As Good Judgment grows, it must predict not only what will happen with its own business but also the future of the forecasting business at large. Because that will change, too.
“Machines already dominate prediction in all Big Data settings but struggle as the data get sparser and require more qualitative analysis,” says Tetlock, the man whose research initially launched Good Judgment, and who still enjoys engaging on the more challenging client cases while continuing his work at Wharton. “Human-machine hybrids will be the future for the types of problems we deal with in the next 20 years. For now, expect the stale status hierarchies to continue stonewalling efforts to introduce scorekeeping, especially in government, but in many businesses as well.”
One business, however, is bucking that trend. And it could signal good things for both Tetlock and Hatch.
David Barrosse is the founder and CEO of Capstone, a global policy analysis firm for corporate and investor clients. Back in 2015, when he picked up a copy of Tetlock’s Superforecasting, he was, to his surprise, impressed. “It has always stuck out to me that in the global securities research industry, which is a multibillion-dollar industry and covers every investment bank all over the globe, not one of them focuses on the accuracy of their predictions,” says Barrosse. “They don’t track it. They don’t talk about it. And 99 percent of them will not put a number on it.”
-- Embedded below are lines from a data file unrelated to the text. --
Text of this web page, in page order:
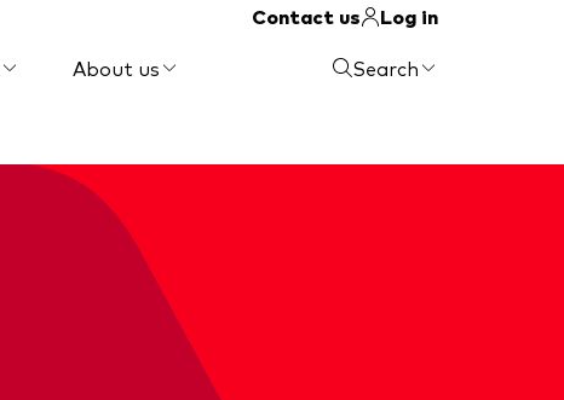
Contact us
Log in
About us Search
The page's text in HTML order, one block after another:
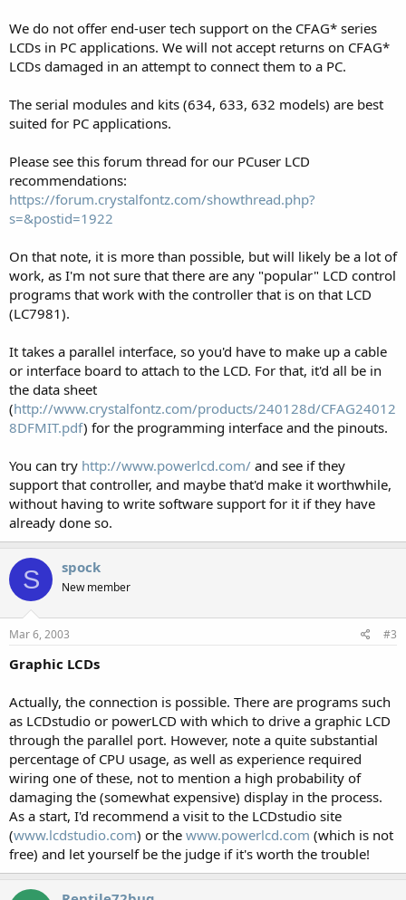
We do not offer end-user tech support on the CFAG* series
LCDs in PC applications. We will not accept returns on CFAG*
LCDs damaged in an attempt to connect them to a PC.
The serial modules and kits (634, 633, 632 models) are best
suited for PC applications.
Please see this forum thread for our PCuser LCD
recommendations:
https://forum.crystalfontz.com/showthread.php?
s=&postid=1922
On that note, it is more than possible, but will likely be a lot of
work, as I'm not sure that there are any "popular" LCD control
programs that work with the controller that is on that LCD
(LC7981).
It takes a parallel interface, so you'd have to make up a cable
or interface board to attach to the LCD. For that, it'd all be in
the data sheet
(http://www.crystalfontz.com/products/240128d/CFAG24012
8DFMIT.pdf) for the programming interface and the pinouts.
You can try http://www.powerlcd.com/ and see if they
support that controller, and maybe that'd make it worthwhile,
without having to write software support for it if they have
already done so.
S spock
New member
Mar 6, 2003 #3
Graphic LCDs
Actually, the connection is possible. There are programs such
as LCDstudio or powerLCD with which to drive a graphic LCD
through the parallel port. However, note a quite substantial
percentage of CPU usage, as well as experience required
wiring one of these, not to mention a high probability of
damaging the (somewhat expensive) display in the process.
As a start, I'd recommend a visit to the LCDstudio site
(www.lcdstudio.com) or the www.powerlcd.com (which is not
free) and let yourself be the judge if it's worth the trouble!

At first he passed the book around to his firm’s employees and sent five or six analysts to Good Judgment’s workshops to get the ideas in the bloodstream. But then he wondered what it would look like to radically change Capstone’s predictions systems, both inside the company and for its clients. To explore that, last year he hired Good Judgment to come in and design a training for all the analysts. “There was a lot of resistance and trepidation at first,” says Cordell Eddings, Capstone’s supervisory analyst, who is heading up the project. “But the training helped give people the tools to do it right. And across the firm, people ended up buying in wholeheartedly.”
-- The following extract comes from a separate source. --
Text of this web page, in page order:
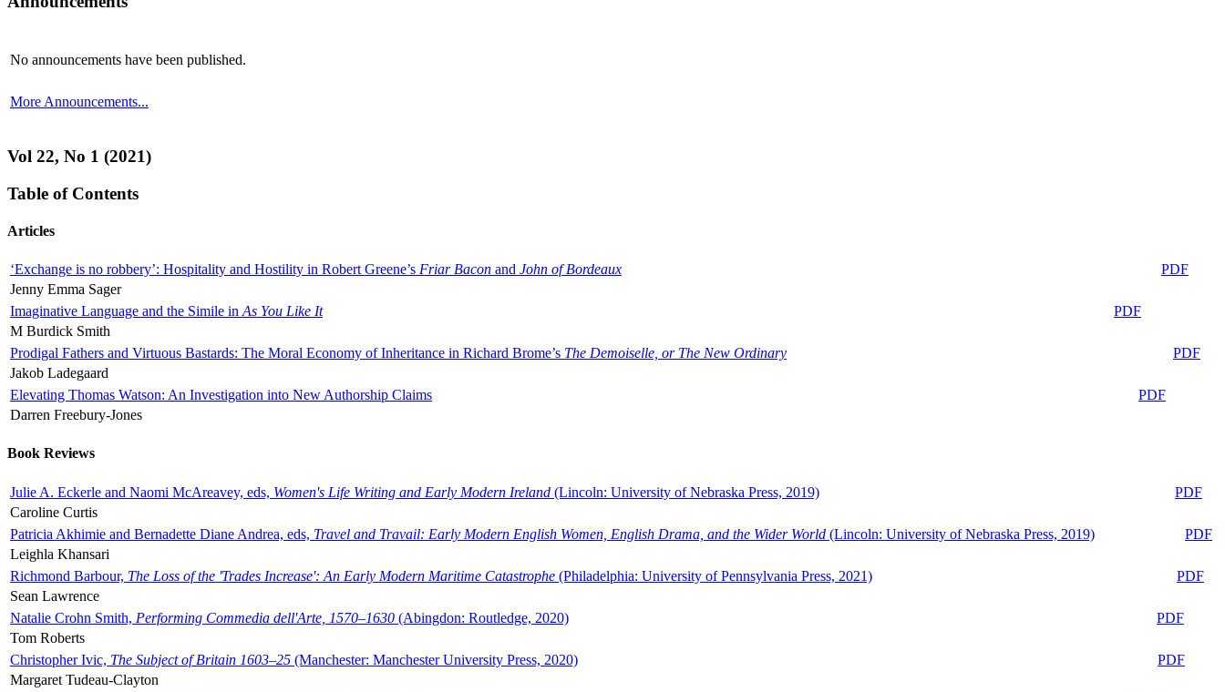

It’s been a little more delicate to convince clients that they should change their prediction systems, “because they just think it’s utter bullshit,” says Barrosse. “Like, ‘How can you possibly know that it’s 67 percent?’ But it gives us an opportunity to talk about, ‘Maybe we started out with a 40 percent prediction and updated it so many times that it got to 67.’ And we debated internally, ‘Is this going to make us look like we’re bending with the wind?’ But even that is an opportunity to have a conversation with the client where we can say, ‘We’re telling you how things are changing based on information that’s coming in real time. We’re doing the homework, giving you a realistic dynamic prediction.’ Even if we’re not always right, it’s better to tell them, ‘We will be with you and stick our necks out and give you a probability in a distinct timeframe.’ ”
Barrosse now sees this as the competitive advantage of his company. And he is much more than 67 percent sure of it.